By now it should be no surprise that there is not yet a standard management framework for big data quality (Taleb, Serhani, and Dssouli, 2018). There is no

shortage of proposals, though.17 Some research seems far removed from practical application. Taleb, Serhani, and Dssouli (2018) present idealized data quality management frameworks in which data quality could be reported at every stage of data production, processing, and use. Serhani et al. (2016) also holds very high hopes for DQ in practice, asserting ”quality should be addressed across the value chain at each single activity, data, and phase.” Other work is utterly practical. Wijnhoven et al. (2007) present a process and team design for managing data quality and improvement. In their case study, they note competing priorities of team members, early departure from meetings, and the challenges of scheduling during the holidays. A few steps more removed from corporate life, Ardagna et al. (2018) investigate optimizing data quality evaluation under the constraints of time and budget. Abdullah et al. (2015) presents a team structure and a process for managing data quality, although it remains very high level and does not include an application. Higher level still, Kahn, Strong, and Wang (2002) build their framework of data around the dual views of data as a product and as a service (Figure 4.3).

Further Work Needed

It is clear that the dimensions of data quality are still up for debate, as are the definitions of those dimensions. However, as many have noted, DQ should not be ”one size fits all.” Data quality must be understood as result of the data’s particular data production process. Data quality must be defined in the context of the particular study, application, or ”task at hand” (Wang and Strong, 1996; Meng, 2018; Pipino, Lee, and Wang, 2002). Additionally, DQ dimensions must also be understood in the context of each other. Dimensions are not independent (Zaveri et al., 2015), as we’ve discussed with timeliness and accuracy. Succeeding in one dimension often comes at the cost of another. These trade-offs are being made, explicitly or implicitly, with every dataset that’s produced. It’s time we start considering how best to do so. Finally, data quality must be understood in the context of the data itself. The volume, variety, and velocity of big data bring new and important challenges to data quality. Big data often does not meet the requirements statisticians and other data practitioners have set for data (Meng, 2018). And yet, we should not ignore such big data. Instead, we should understand the data itself and its quality–and act in light of that information.


Notes

  1. As the authors note, that followed the standard within contemporary literature on the topic.
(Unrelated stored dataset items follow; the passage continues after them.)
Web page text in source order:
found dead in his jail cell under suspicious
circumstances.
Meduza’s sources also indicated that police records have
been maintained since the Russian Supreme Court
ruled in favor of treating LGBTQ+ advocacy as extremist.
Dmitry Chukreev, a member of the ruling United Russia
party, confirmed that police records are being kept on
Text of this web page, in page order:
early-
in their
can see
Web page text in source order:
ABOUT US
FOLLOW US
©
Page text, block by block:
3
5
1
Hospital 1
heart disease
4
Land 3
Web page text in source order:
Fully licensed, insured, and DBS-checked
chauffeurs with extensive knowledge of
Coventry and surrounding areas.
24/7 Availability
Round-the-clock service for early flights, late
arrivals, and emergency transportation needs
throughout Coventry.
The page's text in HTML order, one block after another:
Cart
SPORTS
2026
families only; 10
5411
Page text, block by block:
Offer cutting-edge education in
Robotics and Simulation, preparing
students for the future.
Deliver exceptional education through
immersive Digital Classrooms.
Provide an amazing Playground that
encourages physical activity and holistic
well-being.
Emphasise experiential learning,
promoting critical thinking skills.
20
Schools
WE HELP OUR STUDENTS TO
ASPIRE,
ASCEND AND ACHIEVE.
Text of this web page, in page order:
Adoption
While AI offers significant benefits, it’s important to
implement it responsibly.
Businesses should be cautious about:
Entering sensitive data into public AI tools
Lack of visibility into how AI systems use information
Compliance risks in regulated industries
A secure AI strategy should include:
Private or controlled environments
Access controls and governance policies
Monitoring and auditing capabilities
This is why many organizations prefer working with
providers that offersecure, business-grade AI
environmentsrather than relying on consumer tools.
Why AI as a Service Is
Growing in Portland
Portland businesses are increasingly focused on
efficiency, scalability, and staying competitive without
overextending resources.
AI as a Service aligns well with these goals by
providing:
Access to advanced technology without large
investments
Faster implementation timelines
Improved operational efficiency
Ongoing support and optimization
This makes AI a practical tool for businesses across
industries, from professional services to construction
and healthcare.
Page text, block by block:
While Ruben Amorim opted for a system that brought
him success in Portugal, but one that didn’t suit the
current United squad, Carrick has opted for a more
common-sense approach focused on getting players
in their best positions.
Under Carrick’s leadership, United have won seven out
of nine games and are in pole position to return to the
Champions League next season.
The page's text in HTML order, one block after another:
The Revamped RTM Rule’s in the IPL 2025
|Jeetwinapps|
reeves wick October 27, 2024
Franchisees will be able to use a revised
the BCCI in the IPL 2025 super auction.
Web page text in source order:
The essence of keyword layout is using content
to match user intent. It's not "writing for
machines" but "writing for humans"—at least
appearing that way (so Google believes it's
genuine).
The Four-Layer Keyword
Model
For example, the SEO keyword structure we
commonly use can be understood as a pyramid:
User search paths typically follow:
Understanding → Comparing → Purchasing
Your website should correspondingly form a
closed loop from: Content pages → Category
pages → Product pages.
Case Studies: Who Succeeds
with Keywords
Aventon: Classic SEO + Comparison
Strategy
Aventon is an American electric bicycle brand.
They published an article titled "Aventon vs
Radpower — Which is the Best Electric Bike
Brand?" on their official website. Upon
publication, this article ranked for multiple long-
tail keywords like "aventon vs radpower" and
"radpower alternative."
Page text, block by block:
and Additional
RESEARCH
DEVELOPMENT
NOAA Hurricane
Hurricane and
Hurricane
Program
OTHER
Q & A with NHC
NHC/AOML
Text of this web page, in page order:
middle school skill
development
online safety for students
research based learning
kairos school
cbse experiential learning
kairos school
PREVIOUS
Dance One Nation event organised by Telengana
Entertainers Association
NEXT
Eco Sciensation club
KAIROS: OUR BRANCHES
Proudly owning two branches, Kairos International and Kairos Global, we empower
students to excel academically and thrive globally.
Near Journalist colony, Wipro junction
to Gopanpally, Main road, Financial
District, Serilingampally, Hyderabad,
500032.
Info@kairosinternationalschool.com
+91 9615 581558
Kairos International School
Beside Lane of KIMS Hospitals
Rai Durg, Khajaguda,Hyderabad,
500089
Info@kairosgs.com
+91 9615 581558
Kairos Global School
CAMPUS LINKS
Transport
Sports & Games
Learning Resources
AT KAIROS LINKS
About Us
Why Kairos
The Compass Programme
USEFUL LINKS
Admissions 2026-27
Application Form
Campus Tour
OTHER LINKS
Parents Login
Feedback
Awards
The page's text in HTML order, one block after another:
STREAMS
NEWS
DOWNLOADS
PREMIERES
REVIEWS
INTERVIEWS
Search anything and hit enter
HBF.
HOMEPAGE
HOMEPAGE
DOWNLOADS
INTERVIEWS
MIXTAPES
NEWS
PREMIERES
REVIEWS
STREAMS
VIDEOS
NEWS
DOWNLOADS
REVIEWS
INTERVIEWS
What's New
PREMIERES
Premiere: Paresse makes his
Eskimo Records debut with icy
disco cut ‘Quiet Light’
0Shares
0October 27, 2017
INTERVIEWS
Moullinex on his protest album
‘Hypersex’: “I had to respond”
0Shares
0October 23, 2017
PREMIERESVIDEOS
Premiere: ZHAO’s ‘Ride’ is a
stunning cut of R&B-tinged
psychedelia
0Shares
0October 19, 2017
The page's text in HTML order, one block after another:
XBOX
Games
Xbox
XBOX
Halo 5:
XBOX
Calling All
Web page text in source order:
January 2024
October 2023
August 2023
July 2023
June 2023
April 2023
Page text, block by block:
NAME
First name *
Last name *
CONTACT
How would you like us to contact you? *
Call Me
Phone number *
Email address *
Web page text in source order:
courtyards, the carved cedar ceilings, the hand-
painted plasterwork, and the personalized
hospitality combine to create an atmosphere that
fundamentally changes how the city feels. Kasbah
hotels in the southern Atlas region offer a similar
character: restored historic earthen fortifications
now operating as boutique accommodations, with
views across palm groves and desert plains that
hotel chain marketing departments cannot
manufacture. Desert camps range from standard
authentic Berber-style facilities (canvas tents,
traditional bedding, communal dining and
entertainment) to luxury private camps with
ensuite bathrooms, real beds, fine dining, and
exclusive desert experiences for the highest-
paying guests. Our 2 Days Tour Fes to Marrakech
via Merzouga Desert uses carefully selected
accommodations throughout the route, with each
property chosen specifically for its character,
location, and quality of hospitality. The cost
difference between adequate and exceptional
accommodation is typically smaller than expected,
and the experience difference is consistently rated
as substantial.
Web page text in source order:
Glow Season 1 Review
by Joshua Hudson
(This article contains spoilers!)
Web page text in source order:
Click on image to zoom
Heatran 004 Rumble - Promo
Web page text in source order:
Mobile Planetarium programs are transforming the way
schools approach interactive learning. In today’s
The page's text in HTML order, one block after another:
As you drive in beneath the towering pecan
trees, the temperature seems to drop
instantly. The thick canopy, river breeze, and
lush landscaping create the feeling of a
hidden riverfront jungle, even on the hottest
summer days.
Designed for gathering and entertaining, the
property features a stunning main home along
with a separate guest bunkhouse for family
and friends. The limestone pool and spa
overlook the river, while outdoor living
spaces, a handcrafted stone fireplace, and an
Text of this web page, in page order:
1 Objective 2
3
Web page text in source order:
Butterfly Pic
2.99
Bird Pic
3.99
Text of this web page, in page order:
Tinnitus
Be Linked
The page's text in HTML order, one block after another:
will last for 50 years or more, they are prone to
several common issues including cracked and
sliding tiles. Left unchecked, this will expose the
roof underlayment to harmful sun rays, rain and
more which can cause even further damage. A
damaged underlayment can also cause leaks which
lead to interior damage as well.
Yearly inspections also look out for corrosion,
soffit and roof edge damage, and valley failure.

  2. Even then, the data is sometimes unconscionably artificial. For example, exploring completeness within a dataset whose elements are removed according to a uniform distribution, embodying the utopian ideal of missing completely at random.

  3. Emphasis is not my own.

  4. Equations 4.4.2 and 4.4.4 are taken from Ballou et al., 1998, equation 4.4.3 is taken from Hartig and Zhao (2009).

  5. Implicitly, this assumes volatility is also dependent on the use case.

  6. To this author’s best understanding, the “multivariate case” refers to a single dimension assessed on multiple examples, e.g. columns.

  7. For a systematic comparison of data quality assessment and improvement methodologies, see Batini et al. (2009).